Question

Write the fraction representing the shaded portion.

Answer 1

Hint: Write the “fraction of shaded portion $=\dfrac{\text{Numerator}}{\text{Denominator}}$ “

Here the numerator will be the area of the shaded portion and denominator will be equal to the total area. Assume a variable for the area of each triangle and calculate the total area of the shaded portion in terms of the variable.

Complete step-by-step answer:

We have to find the fraction representing the shaded portion. We know that “A fraction simply tells how many parts of a whole we have”. So, we have to find what fraction of total is the shaded portion. We can also say that we have to find what fraction of the total area is the shaded portion.

We know that fractions are calculated by finding its numerator and denominator. Numerator will be the part of the portion whose fraction is to be calculated and the denominator will be the whole thing whose parts or portions fraction is to be calculated.Here , we have to find the fraction of the shaded portion. 

So, Numerator = Area of the shaded portion and

Denominator = total area.

In the figure, we can see that all the smaller triangles are identified i.e. all of them will have equal area.Let the area of each smaller triangle = A.

So, total area $=4\times A$ as total triangles =4

And Area of shaded portion $2\times A$.........as No. of shaded $\Delta 'le=2$ 

Hence in our fraction,

Numerator = 2A and 

Denominator = 4A.

We know that, Fraction $=\dfrac{\text{Numerator}}{\text{Denominator}}$

Hence the required fraction $=\dfrac{2A}{4A}$ .

We know that if we divide both numerator and denominator by the same number, then the fraction doesn’t change. So, let us divide both the numerator and denominator of the obtained fraction by 2A. On dividing both numerator and denominator of fraction $\dfrac{2A}{4A}$ by 2A, we will get,

$\dfrac{2A}{4A}=\dfrac{\dfrac{2A}{2A}}{\dfrac{4A}{2A}} $

$\Rightarrow \dfrac{2A}{4A}=\dfrac{1}{2} $ 

Hence, the required fraction representing the shaded portion$=\dfrac{1}{2}$.

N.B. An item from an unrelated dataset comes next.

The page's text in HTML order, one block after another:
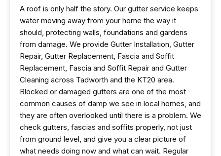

Note: As all the smaller triangles are identical, instead of finding the fraction in terms of area, we can also find the fraction in terms of number of triangles. As 2 triangles out of 4 triangles are shaded. 

Fraction of shaded portion $=\dfrac{2}{4}$ .

On dividing both numerator and denominator by 2, we will get,

$\Rightarrow \text{Fraction of shaded portion =}\dfrac{1}{2}$.